## TASK BRIEF
Find the line holding "in detail. For" in the entries below. Give it again exactly, along with every line after it up to and including the line holding "that form an".

## RECORDS FOR THE TASK
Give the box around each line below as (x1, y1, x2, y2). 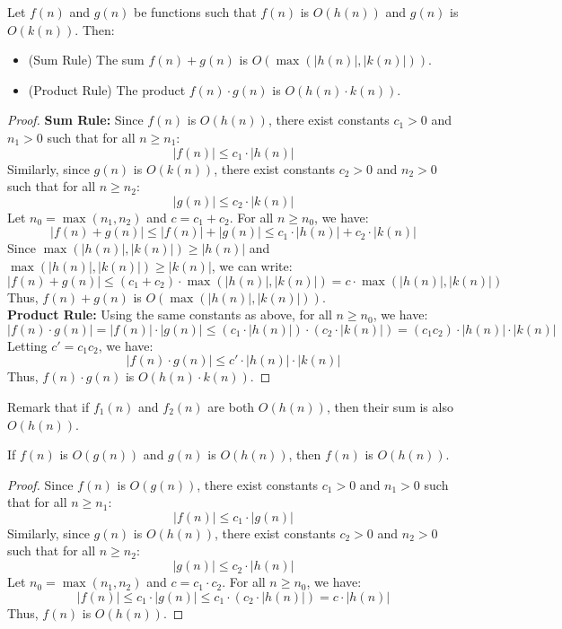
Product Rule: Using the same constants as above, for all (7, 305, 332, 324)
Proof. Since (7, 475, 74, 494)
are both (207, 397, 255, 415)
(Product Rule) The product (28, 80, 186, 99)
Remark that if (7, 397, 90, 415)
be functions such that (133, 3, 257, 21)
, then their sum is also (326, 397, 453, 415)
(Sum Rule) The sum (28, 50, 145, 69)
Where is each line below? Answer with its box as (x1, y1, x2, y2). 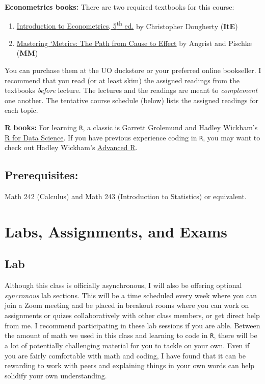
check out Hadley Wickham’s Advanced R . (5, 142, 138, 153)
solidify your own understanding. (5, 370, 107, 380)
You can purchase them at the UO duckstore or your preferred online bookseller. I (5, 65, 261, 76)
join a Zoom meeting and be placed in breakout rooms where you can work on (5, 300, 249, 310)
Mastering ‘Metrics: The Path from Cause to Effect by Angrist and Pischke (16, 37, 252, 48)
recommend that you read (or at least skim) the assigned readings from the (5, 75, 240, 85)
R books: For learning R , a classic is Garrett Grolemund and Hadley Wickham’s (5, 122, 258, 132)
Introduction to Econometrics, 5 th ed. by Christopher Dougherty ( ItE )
---
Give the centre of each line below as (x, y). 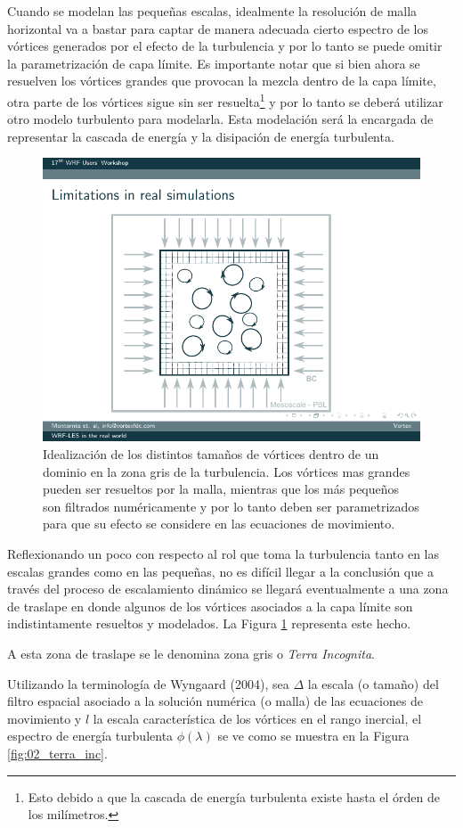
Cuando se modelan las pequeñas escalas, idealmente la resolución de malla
==
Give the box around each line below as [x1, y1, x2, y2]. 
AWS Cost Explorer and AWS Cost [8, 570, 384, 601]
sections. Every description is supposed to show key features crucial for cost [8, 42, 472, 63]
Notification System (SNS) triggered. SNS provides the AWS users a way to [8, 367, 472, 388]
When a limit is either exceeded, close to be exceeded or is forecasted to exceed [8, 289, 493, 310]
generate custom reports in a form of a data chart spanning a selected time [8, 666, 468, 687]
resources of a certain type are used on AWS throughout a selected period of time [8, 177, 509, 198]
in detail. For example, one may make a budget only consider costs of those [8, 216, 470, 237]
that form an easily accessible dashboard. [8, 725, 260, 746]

## YOUR RESPONSE
in detail. For example, one may make a budget only consider costs of those [8, 216, 470, 237]
that form an easily accessible dashboard. [8, 725, 260, 746]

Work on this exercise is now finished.